Problem III & IV: Fitting Different Models to Training and Test Data

Training Data: First 20 Data Points, Testing Data: Last 10 Data Points

Model Least-squares Error on Training Data Least-squares Error on Test Data
Linear 5.0299 11.3141
Parabola 4.5179 75.9277
19th-degree Polynomial 0.0000 3.8454 x 1022

Training Data: First 10 and last 10 Data Points, Testing Data: Middle 10 Data Points

Model Least-squares Error on Training Data Least-squares Error on Test Data
Linear 3.4287 8.6454
Parabola 3.4256 8.4437
19th-degree Polynomial 0.0000 1.8093 x 105

Summary and Conclusions

Problem II

The top 5 minima for each set of 2 fixed and 2 swept parameters were roughly the same. If the use case of model requires high precision accuracy, the parameters that lead to the top local minima may need to be chosen. Otherwise if the use case does not require a high level of accuracy, there are many sets of parameter values to choose from. Personally, I would choose the best set because why not.

Problem III & IV

The first thing to note from the results in this problem is the difficulty the 19th degree polynomial has with the testing set. It has 0 loss on the training sets for both data splits but an extremely large loss on both testing sets. This can be attributed to 'polynomial wiggle'. The high degree of the polynomial causes it to overfit to the training data which renders the model useless for making predictions on data it has not seen. This is a big problem as the goal of machine learning is to create models that generalize well.

Splitting the data with the first 20 data points as the training data and the last 10 data points as the testing data tests the models' abilities to extrapolate data. Splitting the data with the first 10 and last 10 data points as the training set and the middle 10 data points as the testing set tests the models' abilities to interpolate data. All models had a lower loss on both the training and testing set for the interpolation task. From this we can conclude that these models perform interpolation better than extrapolation.

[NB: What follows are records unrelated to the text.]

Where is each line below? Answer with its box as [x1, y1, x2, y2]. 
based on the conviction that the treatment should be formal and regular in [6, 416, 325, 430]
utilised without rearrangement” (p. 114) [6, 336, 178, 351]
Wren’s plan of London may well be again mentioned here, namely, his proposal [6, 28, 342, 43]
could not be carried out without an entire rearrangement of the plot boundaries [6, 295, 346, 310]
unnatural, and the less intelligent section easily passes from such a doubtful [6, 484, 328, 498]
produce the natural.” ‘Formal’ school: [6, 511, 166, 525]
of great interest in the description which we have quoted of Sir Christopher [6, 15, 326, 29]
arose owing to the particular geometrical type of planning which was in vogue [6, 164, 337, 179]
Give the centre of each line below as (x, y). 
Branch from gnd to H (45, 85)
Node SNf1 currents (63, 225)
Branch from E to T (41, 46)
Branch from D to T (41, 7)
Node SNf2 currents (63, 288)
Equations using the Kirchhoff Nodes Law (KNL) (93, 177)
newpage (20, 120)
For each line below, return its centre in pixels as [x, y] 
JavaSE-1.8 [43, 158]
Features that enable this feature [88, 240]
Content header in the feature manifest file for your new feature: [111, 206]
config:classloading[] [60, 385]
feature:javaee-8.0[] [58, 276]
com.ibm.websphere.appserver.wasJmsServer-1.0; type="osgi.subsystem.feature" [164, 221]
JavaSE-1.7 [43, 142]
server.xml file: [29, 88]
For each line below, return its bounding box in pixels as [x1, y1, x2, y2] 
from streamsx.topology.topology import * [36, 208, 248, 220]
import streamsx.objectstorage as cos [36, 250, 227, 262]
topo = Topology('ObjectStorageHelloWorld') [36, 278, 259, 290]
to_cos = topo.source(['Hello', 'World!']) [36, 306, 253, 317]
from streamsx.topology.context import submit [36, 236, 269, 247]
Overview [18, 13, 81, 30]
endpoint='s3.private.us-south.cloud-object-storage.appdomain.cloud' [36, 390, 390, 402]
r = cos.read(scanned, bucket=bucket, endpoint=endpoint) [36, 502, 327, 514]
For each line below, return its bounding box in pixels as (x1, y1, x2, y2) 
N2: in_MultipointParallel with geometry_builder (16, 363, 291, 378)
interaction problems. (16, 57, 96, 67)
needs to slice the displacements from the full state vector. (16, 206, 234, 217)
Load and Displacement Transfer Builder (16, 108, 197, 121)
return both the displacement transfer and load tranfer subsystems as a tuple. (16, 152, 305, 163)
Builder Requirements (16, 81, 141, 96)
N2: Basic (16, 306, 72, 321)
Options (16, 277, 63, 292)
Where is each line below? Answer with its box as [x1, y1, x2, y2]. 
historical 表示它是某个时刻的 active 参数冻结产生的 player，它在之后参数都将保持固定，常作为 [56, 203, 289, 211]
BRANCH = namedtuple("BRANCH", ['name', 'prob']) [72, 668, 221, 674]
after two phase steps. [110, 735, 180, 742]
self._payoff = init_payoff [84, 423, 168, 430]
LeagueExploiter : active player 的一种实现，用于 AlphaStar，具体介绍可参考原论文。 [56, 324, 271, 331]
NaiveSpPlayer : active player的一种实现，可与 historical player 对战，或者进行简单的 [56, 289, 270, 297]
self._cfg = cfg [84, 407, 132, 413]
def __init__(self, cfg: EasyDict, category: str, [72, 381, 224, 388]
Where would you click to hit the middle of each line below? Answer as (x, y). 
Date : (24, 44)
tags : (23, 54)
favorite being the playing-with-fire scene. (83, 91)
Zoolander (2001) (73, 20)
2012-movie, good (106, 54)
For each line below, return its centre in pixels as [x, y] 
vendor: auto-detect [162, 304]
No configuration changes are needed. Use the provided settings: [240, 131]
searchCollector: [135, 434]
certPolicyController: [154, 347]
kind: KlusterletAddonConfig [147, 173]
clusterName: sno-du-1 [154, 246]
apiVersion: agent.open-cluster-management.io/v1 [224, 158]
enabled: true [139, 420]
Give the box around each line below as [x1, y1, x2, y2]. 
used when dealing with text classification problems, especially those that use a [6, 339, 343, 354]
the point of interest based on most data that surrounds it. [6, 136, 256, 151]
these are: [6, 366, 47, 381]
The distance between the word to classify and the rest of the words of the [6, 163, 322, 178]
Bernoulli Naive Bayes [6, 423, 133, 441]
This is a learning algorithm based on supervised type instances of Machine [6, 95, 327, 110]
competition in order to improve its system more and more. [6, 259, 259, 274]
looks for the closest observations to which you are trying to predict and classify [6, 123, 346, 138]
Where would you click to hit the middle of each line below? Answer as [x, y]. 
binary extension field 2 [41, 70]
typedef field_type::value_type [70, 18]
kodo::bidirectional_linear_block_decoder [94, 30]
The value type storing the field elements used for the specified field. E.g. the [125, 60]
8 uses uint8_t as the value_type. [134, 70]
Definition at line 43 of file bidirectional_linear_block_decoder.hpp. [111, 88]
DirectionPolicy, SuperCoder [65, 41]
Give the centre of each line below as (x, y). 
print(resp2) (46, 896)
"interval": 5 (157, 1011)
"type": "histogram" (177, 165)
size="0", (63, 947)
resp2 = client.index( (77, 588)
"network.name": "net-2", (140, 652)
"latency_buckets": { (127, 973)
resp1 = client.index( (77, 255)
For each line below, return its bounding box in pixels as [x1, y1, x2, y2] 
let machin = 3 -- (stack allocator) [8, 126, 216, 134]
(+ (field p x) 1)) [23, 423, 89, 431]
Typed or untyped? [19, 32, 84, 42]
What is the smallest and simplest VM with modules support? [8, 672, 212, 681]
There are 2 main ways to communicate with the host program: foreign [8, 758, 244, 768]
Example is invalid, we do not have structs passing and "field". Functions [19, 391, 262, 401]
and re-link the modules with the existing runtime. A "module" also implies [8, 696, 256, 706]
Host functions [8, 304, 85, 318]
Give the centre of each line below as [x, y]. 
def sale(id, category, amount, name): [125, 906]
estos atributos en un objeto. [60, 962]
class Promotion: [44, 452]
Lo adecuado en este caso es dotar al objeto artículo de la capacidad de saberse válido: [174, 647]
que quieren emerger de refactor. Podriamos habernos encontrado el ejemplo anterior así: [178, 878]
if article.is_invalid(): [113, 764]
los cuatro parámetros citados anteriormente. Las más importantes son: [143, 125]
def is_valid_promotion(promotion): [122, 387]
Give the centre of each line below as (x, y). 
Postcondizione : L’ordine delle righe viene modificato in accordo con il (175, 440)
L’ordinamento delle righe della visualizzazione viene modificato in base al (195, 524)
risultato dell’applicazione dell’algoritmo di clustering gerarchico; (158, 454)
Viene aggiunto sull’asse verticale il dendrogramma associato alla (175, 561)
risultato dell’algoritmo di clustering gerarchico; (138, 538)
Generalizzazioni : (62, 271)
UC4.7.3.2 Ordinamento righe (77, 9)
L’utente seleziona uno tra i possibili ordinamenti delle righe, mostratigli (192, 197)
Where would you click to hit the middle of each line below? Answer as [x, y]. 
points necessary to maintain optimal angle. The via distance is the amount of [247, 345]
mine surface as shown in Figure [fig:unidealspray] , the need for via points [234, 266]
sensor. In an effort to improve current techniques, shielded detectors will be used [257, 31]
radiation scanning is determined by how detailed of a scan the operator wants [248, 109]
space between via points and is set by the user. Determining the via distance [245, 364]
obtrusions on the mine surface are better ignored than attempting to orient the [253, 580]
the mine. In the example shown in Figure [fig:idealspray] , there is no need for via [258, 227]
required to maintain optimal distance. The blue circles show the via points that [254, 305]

Extrapolation is a more difficult task in most cases as it gives less context or information as to what the next value could be so this behavior from the model is probable and as such, it is expected.

Finally, we can seee that the parabola performed worse than the linear model with the extrapolation task but slightly better with the interpolation. The nature of a 2nd degree polynomial is to bend once. I believe that since the polynomial had the context of the last 10 data points, the fit for the interpolation chose a better point for it to bend to minimize the loss leading to the results we mentioned. The data set was roughly linear so it makes sense that the polynomial struggles with extrapolating this.